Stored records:
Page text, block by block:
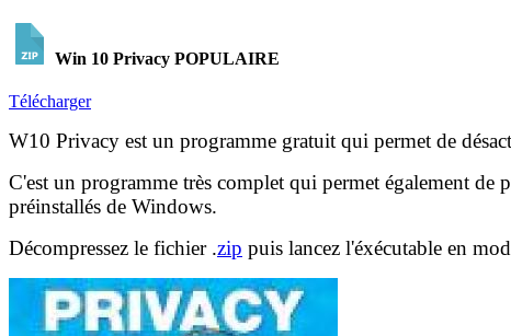
Win 10 Privacy POPULAIRE
Télécharger
W10 Privacy est un programme gratuit qui permet de
C'est un programme très complet qui permet également
préinstallés de Windows.
Décompressez le fichier .zip puis lancez l'éxécutable en
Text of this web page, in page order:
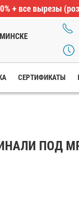
+ все вырезы
СЕРТИФИКАТЫ
ПОД
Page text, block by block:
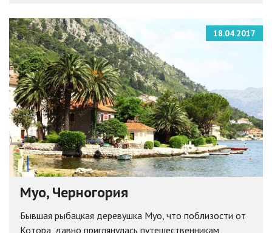
18.04.2017
Муо, Черногория
Бывшая рыбацкая деревушка Муо, что поблизости от
Котора, давно приглянулась путешественникам,
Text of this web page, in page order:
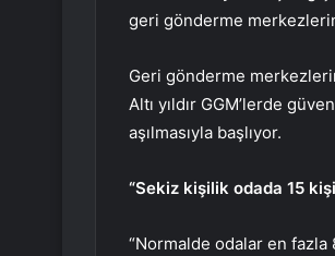
geri gönderme
Geri gönderme
Altı yıldır GGM’lerde
aşılmasıyla başlıyor.
“Sekiz kişilik odada 15
“Normalde odalar en
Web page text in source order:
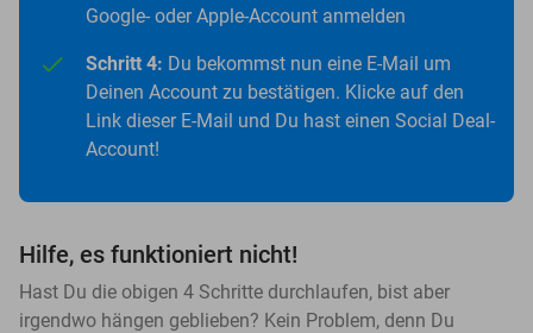
Google- oder Apple-Account anmelden
Schritt 4: Du bekommst nun eine E-Mail um
Deinen Account zu bestätigen. Klicke auf den
Link dieser E-Mail und Du hast einen Social Deal-
Account!
Hilfe, es funktioniert nicht!
Hast Du die obigen 4 Schritte durchlaufen, bist aber
irgendwo hängen geblieben? Kein Problem, denn Du
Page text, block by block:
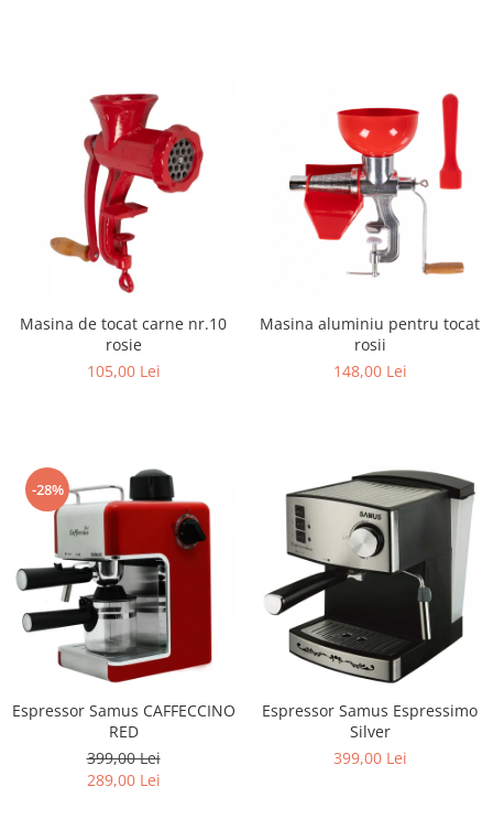
Masina de tocat carne nr.10
rosie
105,00 Lei
Masina aluminiu pentru tocat
rosii
148,00 Lei
-28%
Espressor Samus CAFFECCINO
RED
399,00 Lei
289,00 Lei
Espressor Samus Espressimo
Silver
399,00 Lei
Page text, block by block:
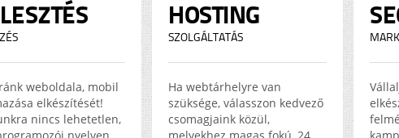
weboldala, mobil
elkészítését!
nincs lehetetlen,
HOSTING
SZOLGÁLTATÁS
Ha webtárhelyre van
szüksége, válasszon kedvező
csomagjaink közül,
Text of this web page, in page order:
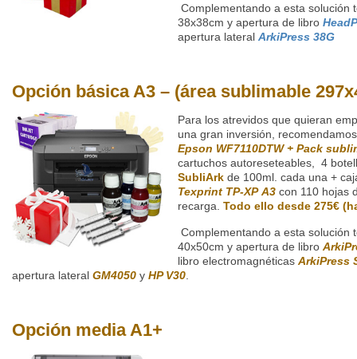
Complementando a esta solución
38x38cm y apertura de libro
apertura lateral ArkiPress 38G
Opción básica A3 – (área sublimable
Para los atrevidos que quieran
una gran inversión,
Epson WF7110DTW + Pack
cartuchos autoreseteables, 4
SubliArkde 100ml. cada una +
Texprint TP-XP A3con 110 hojas
recarga. Todo ello desde 275€
Complementando a esta solución
40x50cm y apertura de libro
libro electromagnéticas ArkiPress
apertura lateral GM4050 y HP V30
Opción media A1+

=== Exercise aim ===
Check each line above for the string "Mail", then copy the ones that have it.

=== Solution for this problem ===
Schritt 4: Du bekommst nun eine E-Mail um
Link dieser E-Mail und Du hast einen Social Deal-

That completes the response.